Он завел их в небольшую слабо освещенную комнату и прикрыл за собой дверь. Комментариев не требовалось: было очевидно, что с этими людьми обошлись точно так же, как и с Ди Фалько и Хоулигеном. Это было ужасно: те же глубокие царапины на костях, те же следы от клыков. Бекки охватил настолько сильный страх, что душившие ее эмоции отошли на второй план. Увидев эти трупы, она окончательно утвердилась во мнении, что старший инспектор как раз и допустил ту ошибку, которой она так опасалась… И доказательством тому были эти новые необъяснимые убийства.

– О Господи! – воскликнул Уилсон.

Судебно-медицинский эксперт улыбнулся, но на сей раз он был далек от шуток.

– Это невероятно. Они в таком состоянии, что определить что-либо трудно…

– Ну уж нет, это самым недвусмысленным образом указывает на нечто вполне определенное,– вмешалась Бекки,– если вы согласитесь с тем, что их убили не люди.

– Но тогда кто?

– Вот это как раз и необходимо выяснить, но вы теряете с нами время. Андервуд запретил нам заниматься этим делом.
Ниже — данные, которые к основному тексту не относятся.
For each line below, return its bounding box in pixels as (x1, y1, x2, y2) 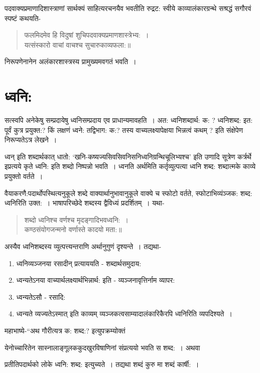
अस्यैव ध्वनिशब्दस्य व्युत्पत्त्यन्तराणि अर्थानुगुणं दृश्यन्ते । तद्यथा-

– Ну и что, снова поручит.

– В департаменте полно инспекторов,– сказал Уилсон.

Эванс открыл дверь.

– Это дело он поручит только вам,– заявил он.– Я все сделаю ради этого. Так что – за работу. Надо наконец во всем разобраться.

Они не спросили у него, где были найдены предъявленные им тела, но получили информацию, позвонив в штаб-квартиру. Уилсон сразу же после этого соединился с 41-м округом и попросил к телефону капитана. Конечно, ответил тот, они могут приехать хоть сейчас, но дело поручено другим инспекторам.

– Возможно, это убийство как-то связано с тем преступлением, которым мы сейчас занимаемся.– Уилсон повесил трубку.– Поехали.

Они с трудом пробирались сквозь сплошные пробки.

– Что за дрянь все эти высокопоставленные чинуши, – ругнулась Бекки.

– Эй! Ты что это, милая, вскипела?

– А почему бы и нет? Мы малодушно позволили им похоронить двух копов и заставить забыть о них, хотя прекрасно знали, что здесь что-то не так… Проклятые политиканы. Убивают двух их подчиненных, а полиция Нью-Йорка даже не проводит расследования. Вот Сидмен никогда бы не допустил этого.

Они двигались по запущенным улицам 41-го округа: кругом одни пустыри, заваленные кирпичами, развалины нежилых домов, обуглившиеся и заброшенные руины, раскуроченные автомашины, гонимый ветром мусор. Бекки подумалось: «Где-то здесь скрывается что-то неведомое. Там что-то все же есть». Она была уверена в этом. А по изменению настроения Уилсона, по тому, как он сменил позу, по нахлынувшему на его лицо румянцу и опустившимся уголкам рта она поняла, что тот тоже убежден в этом.